(WHAT YOU HAVE TO DO): Every record shown below should be duplicated exactly.

(Stored data entries)
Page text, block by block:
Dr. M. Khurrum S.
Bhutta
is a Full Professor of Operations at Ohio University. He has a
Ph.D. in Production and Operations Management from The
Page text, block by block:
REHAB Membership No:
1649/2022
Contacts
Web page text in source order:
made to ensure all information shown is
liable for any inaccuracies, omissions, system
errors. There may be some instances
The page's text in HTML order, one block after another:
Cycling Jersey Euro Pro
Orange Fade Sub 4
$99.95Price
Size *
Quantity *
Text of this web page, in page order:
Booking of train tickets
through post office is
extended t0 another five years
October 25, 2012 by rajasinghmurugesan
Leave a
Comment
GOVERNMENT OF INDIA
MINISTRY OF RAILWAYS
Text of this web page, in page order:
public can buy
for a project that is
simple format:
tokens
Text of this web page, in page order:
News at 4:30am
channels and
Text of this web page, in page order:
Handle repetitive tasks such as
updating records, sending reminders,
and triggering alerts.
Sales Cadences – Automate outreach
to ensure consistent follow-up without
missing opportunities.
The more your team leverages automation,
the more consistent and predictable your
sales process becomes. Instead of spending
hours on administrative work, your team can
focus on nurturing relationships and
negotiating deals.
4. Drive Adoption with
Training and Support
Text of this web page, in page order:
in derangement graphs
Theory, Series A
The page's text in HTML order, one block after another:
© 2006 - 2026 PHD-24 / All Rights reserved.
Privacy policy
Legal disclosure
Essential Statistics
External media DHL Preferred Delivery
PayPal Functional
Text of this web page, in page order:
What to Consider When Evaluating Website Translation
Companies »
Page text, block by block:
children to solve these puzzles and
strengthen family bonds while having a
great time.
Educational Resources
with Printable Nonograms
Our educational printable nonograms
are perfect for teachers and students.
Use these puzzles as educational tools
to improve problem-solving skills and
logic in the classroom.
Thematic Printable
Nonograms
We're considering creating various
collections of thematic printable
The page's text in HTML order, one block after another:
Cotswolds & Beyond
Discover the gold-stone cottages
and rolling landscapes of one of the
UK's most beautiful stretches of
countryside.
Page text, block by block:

(RESPONSE):
Page text, block by block:
Dr. M. Khurrum S.
Bhutta
is a Full Professor of Operations at Ohio University. He has a
Ph.D. in Production and Operations Management from The
Page text, block by block:
REHAB Membership No:
1649/2022
Contacts
Web page text in source order:
made to ensure all information shown is
liable for any inaccuracies, omissions, system
errors. There may be some instances
The page's text in HTML order, one block after another:
Cycling Jersey Euro Pro
Orange Fade Sub 4
$99.95Price
Size *
Quantity *
Text of this web page, in page order:
Booking of train tickets
through post office is
extended t0 another five years
October 25, 2012 by rajasinghmurugesan
Leave a
Comment
GOVERNMENT OF INDIA
MINISTRY OF RAILWAYS
Text of this web page, in page order:
public can buy
for a project that is
simple format:
tokens
Text of this web page, in page order:
News at 4:30am
channels and
Text of this web page, in page order:
Handle repetitive tasks such as
updating records, sending reminders,
and triggering alerts.
Sales Cadences – Automate outreach
to ensure consistent follow-up without
missing opportunities.
The more your team leverages automation,
the more consistent and predictable your
sales process becomes. Instead of spending
hours on administrative work, your team can
focus on nurturing relationships and
negotiating deals.
4. Drive Adoption with
Training and Support
Text of this web page, in page order:
in derangement graphs
Theory, Series A
The page's text in HTML order, one block after another:
© 2006 - 2026 PHD-24 / All Rights reserved.
Privacy policy
Legal disclosure
Essential Statistics
External media DHL Preferred Delivery
PayPal Functional
Text of this web page, in page order:
What to Consider When Evaluating Website Translation
Companies »
Page text, block by block:
children to solve these puzzles and
strengthen family bonds while having a
great time.
Educational Resources
with Printable Nonograms
Our educational printable nonograms
are perfect for teachers and students.
Use these puzzles as educational tools
to improve problem-solving skills and
logic in the classroom.
Thematic Printable
Nonograms
We're considering creating various
collections of thematic printable
The page's text in HTML order, one block after another:
Cotswolds & Beyond
Discover the gold-stone cottages
and rolling landscapes of one of the
UK's most beautiful stretches of
countryside.
Page text, block by block:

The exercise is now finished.